TrainInExasol2 <- exa.createScript(
exaconn,
"r_demo.dt_train2",
function(data) {
# Load the required packages
library(randomForest)
library(RCurl)
# Load data in chunks of 1000 rows at a time (very useful knob with big data!)
repeat{
if (!data$next_row(1000))
break
# Transform into data frame
df <- data.frame(
id = data$id,
crim = data$crim,
zn = data$zn,
indus = data$indus,
chas = data$chas,
nox = data$nox,
rm = data$rm,
age = data$age,
dis = data$dis,
rad = data$rad,
tax = data$tax,
ptratio = data$ptratio,
b = data$b,
lstat = data$lstat,
medv = data$medv,
split = data$split
)
}
# Run random forest
set.seed(42)
rf_model2 <- randomForest(medv ~ .-id -split,
data = df[df$split=="Train",],
importance = TRUE)
curl_opts = curlOptions(userpwd = "w:<Bucket_write_password>",
verbose = TRUE,
httpauth = AUTH_BASIC)
RCurl:::httpPUT(
url = "http://<Exasol_server>:<BucketFS_service_port>/<Bucket_name>/rf_model2",
content = serialize(rf_model2, ascii = FALSE, connection = NULL),
curl = getCurlHandle(.opts = curl_opts)
)
# Return the line number
data$emit(rownames(rf_model2$importance),
unname(rf_model2$importance[,1]),
unname(rf_model2$importance[,2]))
},
# Input arguments
inArgs = c("id INT",
"crim DOUBLE",
"zn DOUBLE",
"indus DOUBLE",
"chas VARCHAR(10)",
"nox DOUBLE",
"rm DOUBLE",
"age DOUBLE",
"dis DOUBLE",
"rad DOUBLE",
"tax DOUBLE",
"ptratio DOUBLE",
"b DOUBLE",
"lstat DOUBLE",
"medv DOUBLE",
"split VARCHAR(10)"),
# Output arguments
outArgs = c("Variable CHAR(20)",
"MSE DOUBLE",
"NodePurity DOUBLE")
)
# Call of the function. The return is stored in an object
variable_importance = TrainInExasol2("id","crim", "zn", "indus", "chas", "nox", "rm", "age", "dis",
"rad", "tax", "ptratio", "b", "lstat", "medv", "split",
table = "r_demo.boston_housing",
groupBy = "iproc(),mod(rownum,5)",
where = "split = 'Train'")
Now that you have model, rf_model2
, stored in BucketFS, you can use it to make predictions on the test data which is in Exasol database. The testing procedure is the same as in the scenario above.

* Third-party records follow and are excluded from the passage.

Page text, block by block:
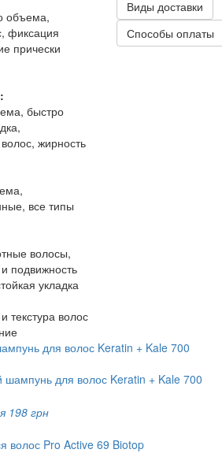
объема,
фиксация
прически
быстро
жирность
все типы
волосы,
подвижность
укладка
Виды доставки
Способы оплаты
текстура волос
для волос Keratin + Kale 700
198 грн
волос Pro Active 69 Biotop
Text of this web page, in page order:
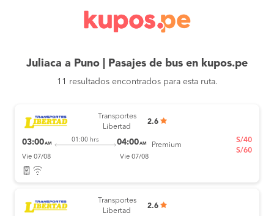
Juliaca a Puno | Pasajes de bus en kupos.pe
11 resultados encontrados para esta ruta.
Transportes
Libertad
2.6
03:00AM
01:00 hrs 04:00AM
Vie 07/08 Vie 07/08
Premium
S/40
S/60
Transportes
Libertad
2.6
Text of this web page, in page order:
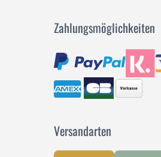
Zahlungsmöglichkeiten
Versandarten
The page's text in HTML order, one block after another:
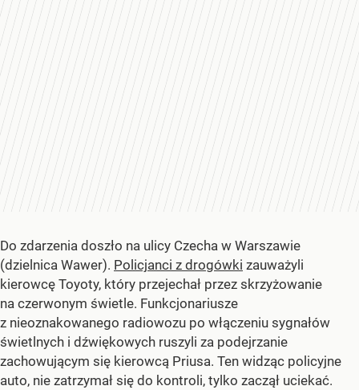
Do zdarzenia doszło na ulicy Czecha w Warszawie
(dzielnica Wawer). Policjanci z drogówki zauważyli
kierowcę Toyoty, który przejechał przez skrzyżowanie
na czerwonym świetle. Funkcjonariusze
z nieoznakowanego radiowozu po włączeniu sygnałów
świetlnych i dźwiękowych ruszyli za podejrzanie
zachowującym się kierowcą Priusa. Ten widząc policyjne
auto, nie zatrzymał się do kontroli, tylko zaczął uciekać.
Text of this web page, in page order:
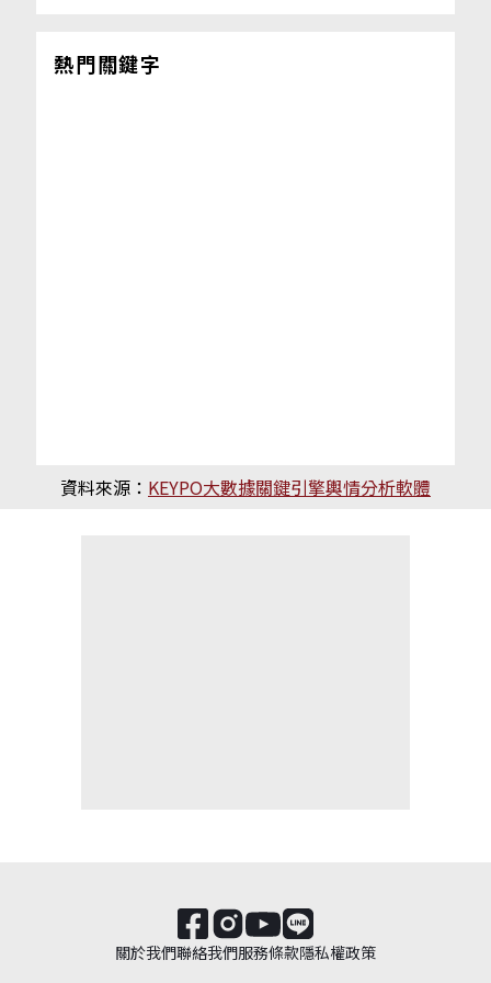
熱門關鍵字
資料來源： KEYPO大數據關鍵引擎輿情分析軟體
關於我們聯絡我們服務條款隱私權政策
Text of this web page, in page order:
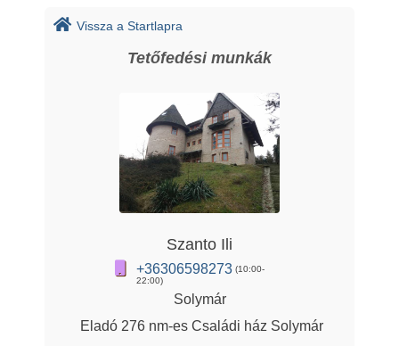
Vissza a Startlapra
Tetőfedési munkák
Szanto Ili
+36306598273 (10:00-
22:00)
Solymár
Eladó 276 nm-es Családi ház Solymár
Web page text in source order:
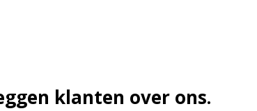
klanten over ons.
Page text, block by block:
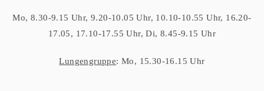
Mo, 8.30-9.15 Uhr, 9.20-10.05 Uhr, 10.10-10.55 Uhr, 16.20-
17.05, 17.10-17.55 Uhr, Di, 8.45-9.15 Uhr
Lungengruppe: Mo, 15.30-16.15 Uhr
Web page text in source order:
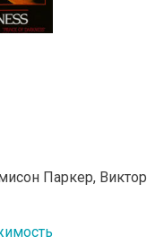
Паркер, Виктор
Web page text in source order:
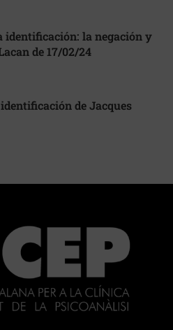
identificación: la negación y
de 17/02/24
de Jacques
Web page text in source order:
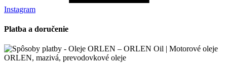
Instagram
Platba a doručenie
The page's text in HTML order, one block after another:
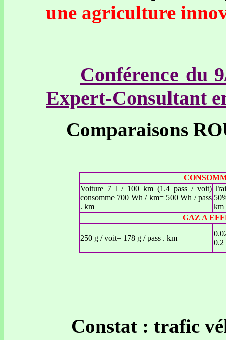
une agriculture
Conférence du
Expert-Consultant
Comparaisons
Voiture 7 l / 100 km (1.4 pass / voit)
consomme 700 Wh / km= 500 Wh / pass
. km
km
GAZ A
250 g / voit= 178 g / pass . km
0.2
Constat : trafic
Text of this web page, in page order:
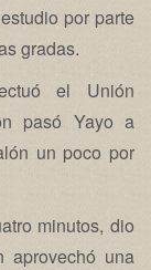
por parte
gradas.
el Unión
pasó Yayo a
un poco por
minutos, dio
aprovechó una
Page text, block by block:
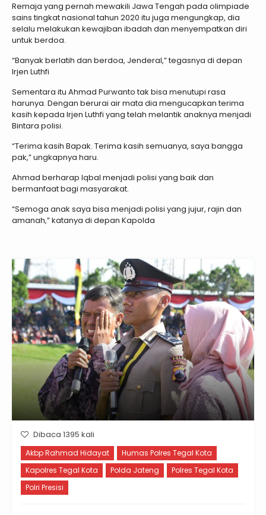
Remaja yang pernah mewakili Jawa Tengah pada olimpiade
sains tingkat nasional tahun 2020 itu juga mengungkap, dia
selalu melakukan kewajiban ibadah dan menyempatkan diri
untuk berdoa.
“Banyak berlatih dan berdoa, Jenderal,” tegasnya di depan
Irjen Luthfi
Sementara itu Ahmad Purwanto tak bisa menutupi rasa
harunya. Dengan berurai air mata dia mengucapkan terima
kasih kepada Irjen Luthfi yang telah melantik anaknya menjadi
Bintara polisi.
“Terima kasih Bapak. Terima kasih semuanya, saya bangga
pak,” ungkapnya haru.
Ahmad berharap Iqbal menjadi polisi yang baik dan
bermanfaat bagi masyarakat.
“Semoga anak saya bisa menjadi polisi yang jujur, rajin dan
amanah,” katanya di depan Kapolda
Dibaca 1395 kali
Akbp Rahmad Hidayat
Humas Polres Tegal Kota
Kapolres Tegal Kota
Polda Jateng
Polres Tegal Kota
Polri Presisi
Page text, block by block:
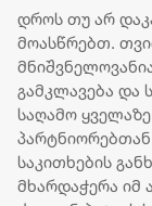
დროს თუ არ
მოასწრებთ.
გამკლავება და
საღამო
საკითხების
მხარდაჭერა იმ
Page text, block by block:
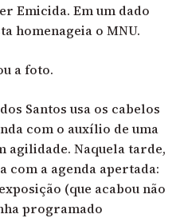
Emicida. Em um dado
homenageia o MNU.
a foto.
Santos usa os cabelos
com o auxílio de uma
agilidade. Naquela tarde,
com a agenda apertada:
(que acabou não
programado
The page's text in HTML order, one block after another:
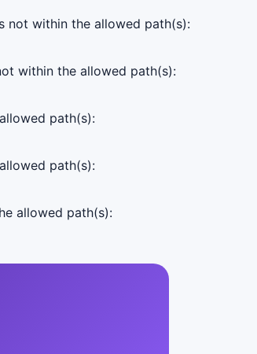
not within the allowed path(s):
within the allowed path(s):
path(s):
path(s):
allowed path(s):
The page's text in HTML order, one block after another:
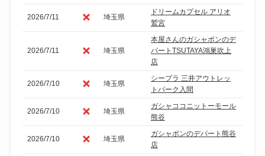
2026/7/11 埼玉県
ドリームカプセル アリオ
鷲宮
2026/7/11 埼玉県
本屋さんのガシャポンのデ
パートTSUTAYA鴻巣吹上
店
2026/7/10 埼玉県
シープラ 三井アウトレッ
トパーク入間
2026/7/10 埼玉県
ガシャココニットーモール
熊谷
2026/7/10 埼玉県
ガシャポンのデパート熊谷
店
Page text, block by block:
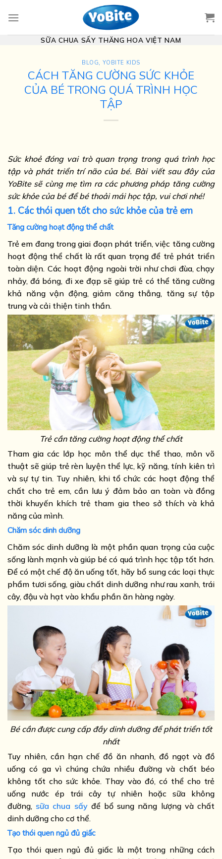
SỮA CHUA SẤY THĂNG HOA VIỆT NAM
BLOG, YOBITE KIDS
CÁCH TĂNG CƯỜNG SỨC KHỎE
CỦA BÉ TRONG QUÁ TRÌNH HỌC
TẬP
Sức khoẻ đóng vai trò quan trọng trong quá trình học
tập và phát triển trí não của bé. Bài viết sau đây của
YoBite sẽ cùng mẹ tìm ra các phương pháp tăng cường
sức khỏe của bé để bé thoải mái học tập, vui chơi nhé!
1. Các thói quen tốt cho sức khỏe của trẻ em
Tăng cường hoạt động thể chất
Trẻ em đang trong giai đoạn phát triển, việc tăng cường
hoạt động thể chất là rất quan trọng để trẻ phát triển
toàn diện. Các hoạt động ngoài trời như chơi đùa, chạy
nhảy, đá bóng, đi xe đạp sẽ giúp trẻ có thể tăng cường
khả năng vận động, giảm căng thẳng, tăng sự tập
trung và cải thiện tinh thần.
Trẻ cần tăng cường hoạt động thể chất
Tham gia các lớp học môn thể dục thể thao, môn võ
thuật sẽ giúp trẻ rèn luyện thể lực, kỹ năng, tính kiên trì
và sự tự tin. Tuy nhiên, khi tổ chức các hoạt động thể
chất cho trẻ em, cần lưu ý đảm bảo an toàn và đồng
thời khuyến khích trẻ tham gia theo sở thích và khả
năng của mình.
Chăm sóc dinh dưỡng
Chăm sóc dinh dưỡng là một phần quan trọng của cuộc
sống lành mạnh và giúp bé có quá trình học tập tốt hơn.
Để có một chế độ ăn uống tốt, hãy bổ sung các loại thực
phẩm tươi sống, giàu chất dinh dưỡng như rau xanh, trái
cây, đậu và hạt vào khẩu phần ăn hàng ngày.
Bé cần được cung cấp đầy dinh dưỡng để phát triển tốt
nhất
Tuy nhiên, cần hạn chế đồ ăn nhanh, đồ ngọt và đồ
uống có ga vì chúng chứa nhiều đường và chất béo
không tốt cho sức khỏe. Thay vào đó, có thể cho trẻ
uống nước ép trái cây tự nhiên hoặc sữa không
đường, sữa chua sấyđể bổ sung năng lượng và chất
dinh dưỡng cho cơ thể.
Tạo thói quen ngủ đủ giấc
Tạo thói quen ngủ đủ giấc là một trong những cách
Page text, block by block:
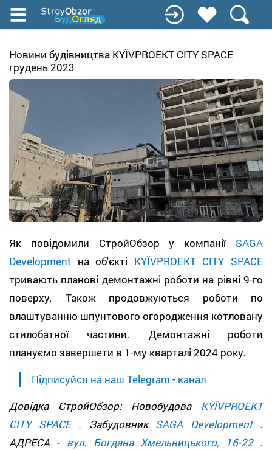
Перейти
до
вмісту
Новини будівництва KYЇVPROEKT CITY SPACE
грудень 2023
Як повідомили СтройОбзор у компанії SAGA
Development на об'єкті KYЇVPROEKT CITY SPACE
тривають планові демонтажні роботи на рівні 9-го
поверху. Також продовжуються роботи по
влаштуванню шпунтового огородження котловану
стилобатної частини. Демонтажні роботи
плануємо завершети в 1-му кварталі 2024 року.
Підписуйся на наш Telegram - канал
Довідка СтройОбзор: Новобудова KYЇVPROEKT
CITY SPACE. Забудовник SAGA Development.
АДРЕСА - вул. Богдана Хмельницького, 16-22.
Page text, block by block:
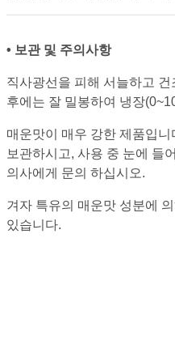
• 보관 및 주의사항
직사광선을 피해 서늘하고
후에는 잘 밀봉하여 냉장
매운맛이 매우 강한 제품입니
보관하시고, 사용 중 눈에 들
의사에게 문의 하십시오.
겨자 특유의 매운맛 성분에
있습니다.

# Create UDF for prediction
PredictInExasol2 <- exa.createScript(
exaconn,
"r_demo.dt_predict2",
function(data) {
# Load the required packages
require(RCurl)
require(randomForest)
# Load data in chunks of 1000 rows at a time
repeat{
if (!data$next_row(1000))
break
# Load the data into a data.frame
df <- data.frame(id = data$id,
crim = data$crim,
zn = data$zn,
indus = data$indus,
chas = data$chas,
nox = data$nox,
rm = data$rm,
age = data$age,
dis = data$dis,
rad = data$rad,
tax = data$tax,
ptratio = data$ptratio,
b = data$b,
lstat = data$lstat,
medv = data$medv,
split = data$split)
}
# Load the model from the bucket (note that is unserialized)
rf_model2 = unserialize(file("/buckets/<BucketFS_service_name>/<Bucket_name>/rf_model2", "rb"))
# Use the loaded model to make the prediction
prediction <- predict(rf_model2, newdata = df)
# Return the forecast
data$emit(df$id, df$medv, prediction)
},
# Input arguments
inArgs = c("id INT",
"crim DOUBLE",
"zn DOUBLE",
"indus DOUBLE",
"chas VARCHAR(10)",
"nox DOUBLE",
"rm DOUBLE",
"age DOUBLE",
"dis DOUBLE",
"rad DOUBLE",
"tax DOUBLE",
"ptratio DOUBLE",
"b DOUBLE",
"lstat DOUBLE",
"medv DOUBLE",
"split VARCHAR(10)"),
# Output arguments
outArgs = c("id INT",
"RealValue DOUBLE",
"Prediction DOUBLE")
)
# Create a table with the real values and predicted ones
prediction_output2 = PredictInExasol2("id","crim", "zn", "indus", "chas", "nox", "rm", "age", "dis",
"rad", "tax", "ptratio", "b", "lstat", "medv", "split",
table = "r_demo.boston_housing",
groupBy = "iproc(),mod(iproc(),5)",
where = "split = 'Test'")
# Check the root mean squared error (RMSE)
RMSE = sqrt(mean((prediction_output2$PREDICTION - prediction_output2$REALVALUE)^2))
# 3.27, similar to the one above